(What is being asked) Copy out exactly the lines spanning the line with "STAY INSPIRED" to the line with "should not be", inclusive, from the data underneath, with no pictures.

(Collected data)
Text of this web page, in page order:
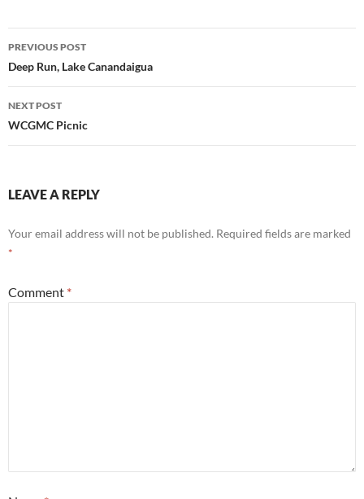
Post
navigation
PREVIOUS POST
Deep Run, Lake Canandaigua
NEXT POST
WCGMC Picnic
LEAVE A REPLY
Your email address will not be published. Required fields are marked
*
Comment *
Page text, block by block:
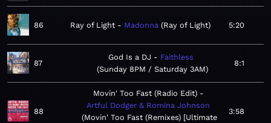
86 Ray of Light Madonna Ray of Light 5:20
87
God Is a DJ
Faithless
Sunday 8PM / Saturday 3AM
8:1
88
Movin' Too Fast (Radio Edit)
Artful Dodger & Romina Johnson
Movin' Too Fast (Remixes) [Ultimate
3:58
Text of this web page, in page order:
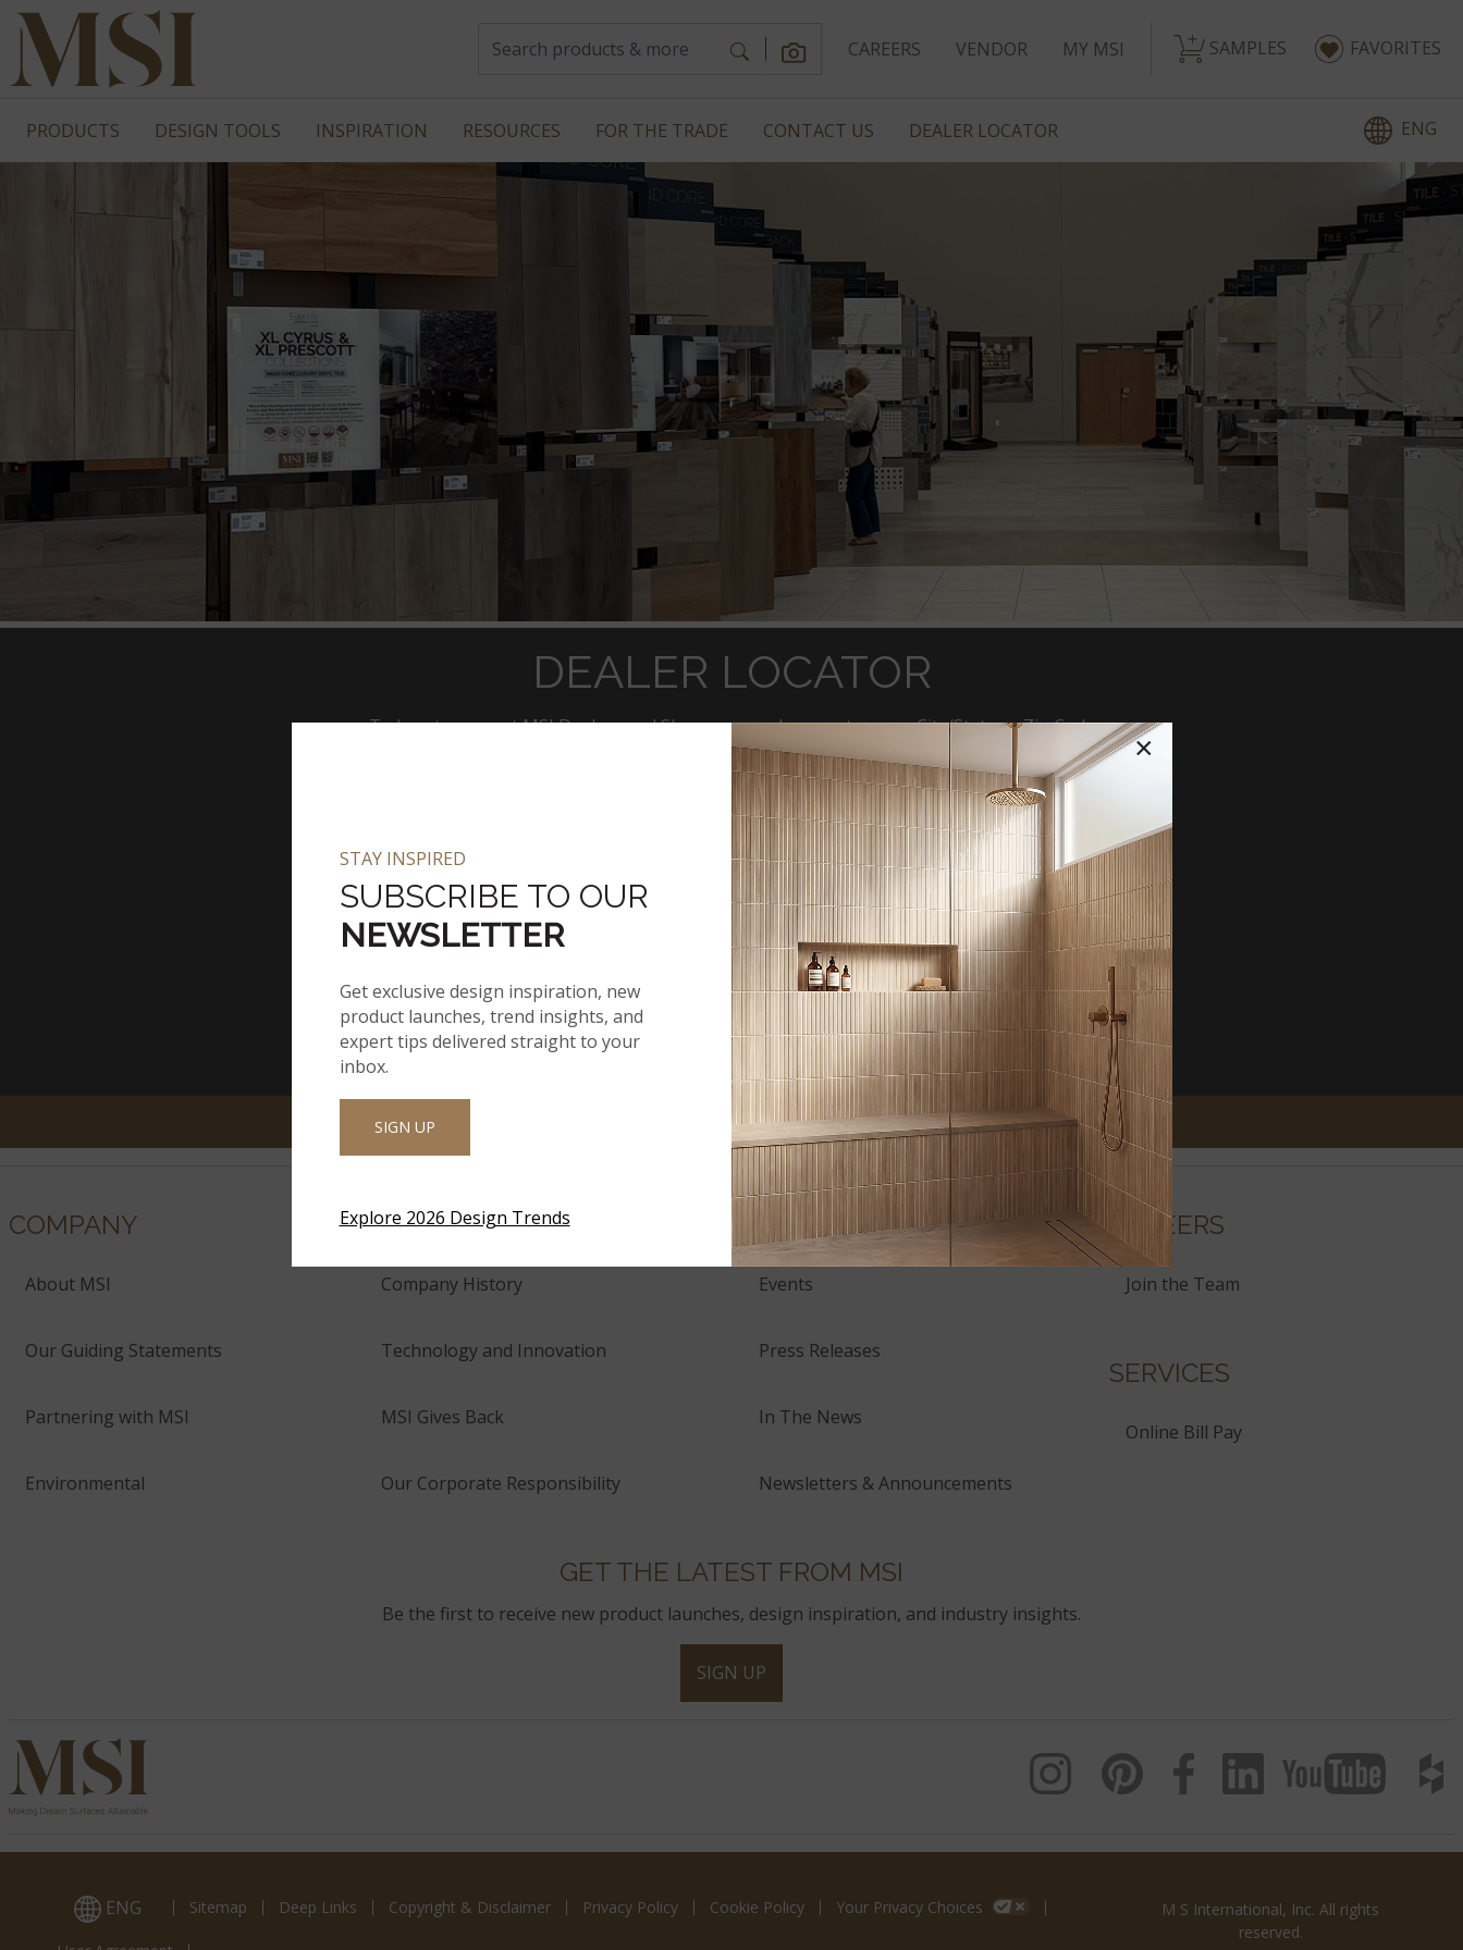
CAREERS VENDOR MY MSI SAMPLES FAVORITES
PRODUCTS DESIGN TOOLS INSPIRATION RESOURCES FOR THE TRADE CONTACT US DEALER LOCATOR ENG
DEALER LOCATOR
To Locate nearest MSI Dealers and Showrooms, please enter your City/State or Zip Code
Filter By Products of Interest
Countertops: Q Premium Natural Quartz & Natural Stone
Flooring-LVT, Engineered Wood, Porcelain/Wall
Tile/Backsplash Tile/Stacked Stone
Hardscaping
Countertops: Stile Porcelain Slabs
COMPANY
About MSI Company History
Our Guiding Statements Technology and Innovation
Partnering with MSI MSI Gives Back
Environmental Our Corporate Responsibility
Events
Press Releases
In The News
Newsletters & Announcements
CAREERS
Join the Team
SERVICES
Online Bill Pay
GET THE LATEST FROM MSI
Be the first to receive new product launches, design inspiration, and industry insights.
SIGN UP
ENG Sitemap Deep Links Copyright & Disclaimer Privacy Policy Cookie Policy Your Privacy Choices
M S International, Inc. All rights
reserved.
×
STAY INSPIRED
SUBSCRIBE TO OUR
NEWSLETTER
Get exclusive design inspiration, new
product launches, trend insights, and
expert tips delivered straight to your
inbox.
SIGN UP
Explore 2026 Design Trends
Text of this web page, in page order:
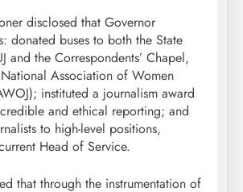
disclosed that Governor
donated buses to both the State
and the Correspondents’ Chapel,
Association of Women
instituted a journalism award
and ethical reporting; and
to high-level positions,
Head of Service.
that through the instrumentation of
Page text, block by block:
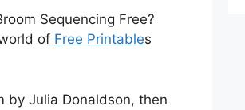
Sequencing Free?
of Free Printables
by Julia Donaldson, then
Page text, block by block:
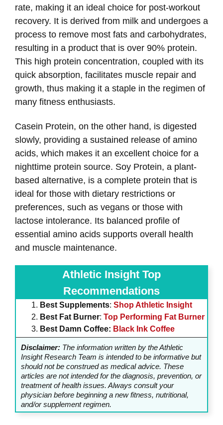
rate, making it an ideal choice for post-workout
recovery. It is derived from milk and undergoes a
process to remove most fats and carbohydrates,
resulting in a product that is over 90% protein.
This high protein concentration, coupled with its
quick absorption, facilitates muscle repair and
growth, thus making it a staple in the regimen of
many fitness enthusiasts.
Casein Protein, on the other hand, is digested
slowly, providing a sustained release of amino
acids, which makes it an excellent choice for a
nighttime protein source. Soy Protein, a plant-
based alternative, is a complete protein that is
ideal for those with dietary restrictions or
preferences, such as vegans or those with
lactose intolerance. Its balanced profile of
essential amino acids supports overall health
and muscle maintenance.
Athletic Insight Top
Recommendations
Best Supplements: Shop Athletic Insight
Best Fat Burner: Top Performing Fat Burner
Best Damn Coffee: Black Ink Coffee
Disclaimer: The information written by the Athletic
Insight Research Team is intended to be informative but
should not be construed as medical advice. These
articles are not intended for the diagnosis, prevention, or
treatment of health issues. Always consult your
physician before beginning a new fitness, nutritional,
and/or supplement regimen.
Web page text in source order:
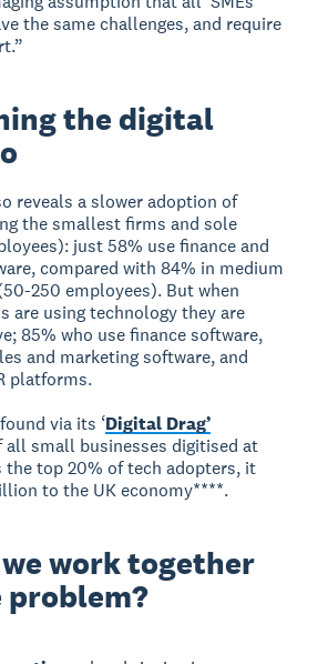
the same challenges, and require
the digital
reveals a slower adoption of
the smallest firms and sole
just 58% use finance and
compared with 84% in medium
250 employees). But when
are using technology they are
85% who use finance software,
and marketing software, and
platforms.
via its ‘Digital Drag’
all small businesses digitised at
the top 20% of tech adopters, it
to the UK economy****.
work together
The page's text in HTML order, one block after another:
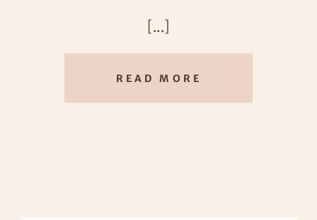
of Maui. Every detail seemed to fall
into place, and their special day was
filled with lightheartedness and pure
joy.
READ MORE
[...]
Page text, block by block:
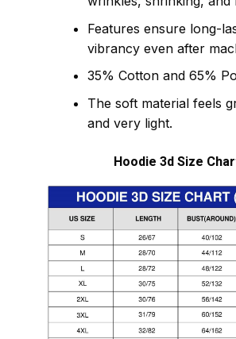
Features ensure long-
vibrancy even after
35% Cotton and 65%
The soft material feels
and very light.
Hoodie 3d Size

(Written reply)
STAY INSPIRED
SUBSCRIBE TO OUR
NEWSLETTER
Get exclusive design inspiration, new
product launches, trend insights, and
expert tips delivered straight to your
inbox.
SIGN UP
Explore 2026 Design Trends
Text of this web page, in page order:
disclosed that Governor
donated buses to both the State
and the Correspondents’ Chapel,
Association of Women
instituted a journalism award
and ethical reporting; and
to high-level positions,
Head of Service.
that through the instrumentation of
Page text, block by block:
Sequencing Free?
of Free Printables
by Julia Donaldson, then
Page text, block by block:
rate, making it an ideal choice for post-workout
recovery. It is derived from milk and undergoes a
process to remove most fats and carbohydrates,
resulting in a product that is over 90% protein.
This high protein concentration, coupled with its
quick absorption, facilitates muscle repair and
growth, thus making it a staple in the regimen of
many fitness enthusiasts.
Casein Protein, on the other hand, is digested
slowly, providing a sustained release of amino
acids, which makes it an excellent choice for a
nighttime protein source. Soy Protein, a plant-
based alternative, is a complete protein that is
ideal for those with dietary restrictions or
preferences, such as vegans or those with
lactose intolerance. Its balanced profile of
essential amino acids supports overall health
and muscle maintenance.
Athletic Insight Top
Recommendations
Best Supplements: Shop Athletic Insight
Best Fat Burner: Top Performing Fat Burner
Best Damn Coffee: Black Ink Coffee
Disclaimer: The information written by the Athletic
Insight Research Team is intended to be informative but
should not be construed as medical advice. These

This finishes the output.